5. Самым важным, — по замечанию В. Э. Регеля, — оказалось пятое письмо[816], изданное ученым по рукописи Vat. gr. 914, fol. 52v–54v и адресованное Мануилу II Палеологу. Из письма мы узнаем, что Исидор в свое время имел влияние в определенных кругах. Как видно из письма, Исидор, возможно, был во время его написания в пелопоннесском городе Навпле. Иеромонах сообщает императору о путешествии, которое он совершил в Лаконию. Вероятно, это же путешествие он описывал в письме Иоанну Хортазмену. Исидор сообщает, что он, морем отправившись в Лаконию, высадился в порту Витила — маленький греческий городок, древний форт. Однако большинство его обитателей были не греки, а иностранцы и варвары. Они отличались от греков не только по внешнему облику и постоянному ношению оружия, которое они имели при себе даже в мирное время, но и по манере поведения и по одежде. Свирепостью своей они превосходили скифов. Исидор слышал о них и прежде, но не верил в то, что они в действительности существуют, и только теперь увидел их собственными глазами. Познакомившись с ними ближе, он узнал, что они являются верными подданными императора, что и восхваляет Исидор в своем письме. Оттуда он отправился в Мистру.

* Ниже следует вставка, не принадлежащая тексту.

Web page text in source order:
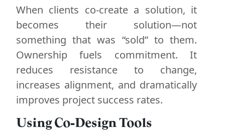
When clients co-create a solution, it
becomes their solution—not
something that was “sold” to them.
Ownership fuels commitment. It
reduces resistance to change,
increases alignment, and dramatically
improves project success rates.
Using Co-Design Tools
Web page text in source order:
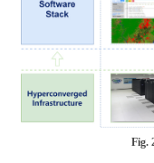
Fig.
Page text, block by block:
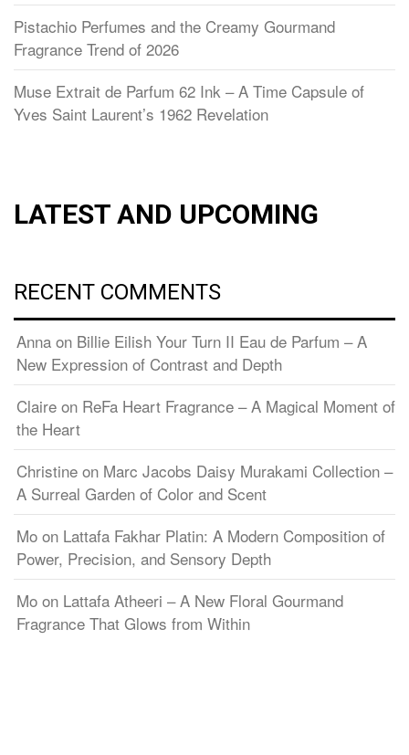
Pistachio Perfumes and the Creamy Gourmand
Fragrance Trend of 2026
Muse Extrait de Parfum 62 Ink – A Time Capsule of
Yves Saint Laurent’s 1962 Revelation
LATEST AND UPCOMING
RECENT COMMENTS
Anna on Billie Eilish Your Turn II Eau de Parfum – A
New Expression of Contrast and Depth
Claire on ReFa Heart Fragrance – A Magical Moment of
the Heart
Christine on Marc Jacobs Daisy Murakami Collection –
A Surreal Garden of Color and Scent
Mo on Lattafa Fakhar Platin: A Modern Composition of
Power, Precision, and Sensory Depth
Mo on Lattafa Atheeri – A New Floral Gourmand
Fragrance That Glows from Within
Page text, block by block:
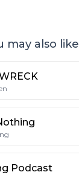
may also like
Podcast
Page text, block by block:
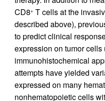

В. Э. Регель — издатель письма — отмечает, что «вне всякого сомнения, порт Витила населяли албанцы, первые упоминания о присутствии которых на Пелопоннесе и в Лаконии относятся к 1349 и 1391 годам. До этого они населяли горы Тигра и были известны как влахи. С начала XV в. албанцы упоминаются в венецианских хрониках. К появлению Исидора они составляли уже основную часть населения. В этом отношении письмо Исидора представляет собой важное свидетельство, описывающее, в то же время, интересные детали об албанских поселениях»[817].

Кроме описания путешествия, в письме еще имеются ценные сведения, позволяющие определить время его составления. Оно содержит описание произнесения Исидором эпитафии (надгробной речи) на память родного брата Мануила II Феодора Палеолога, деспота Мореи. П. Шрайнер сообщает, что годовщина смерти деспота Мореи приходилась, возможно, на 24 июня 1411 г.[818] Именно в этот день речь и была произнесена при огромном стечении народа: деспота, митрополита, архонтов, священнослужителей, мирян. Письмо же, видимо, было написано тогда же или несколько позднее. В письме Хортазмену Исидор спрашивает, знает ли он уже о реакции императора на произнесение надгробной речи и на письмо ему самого Исидора[819].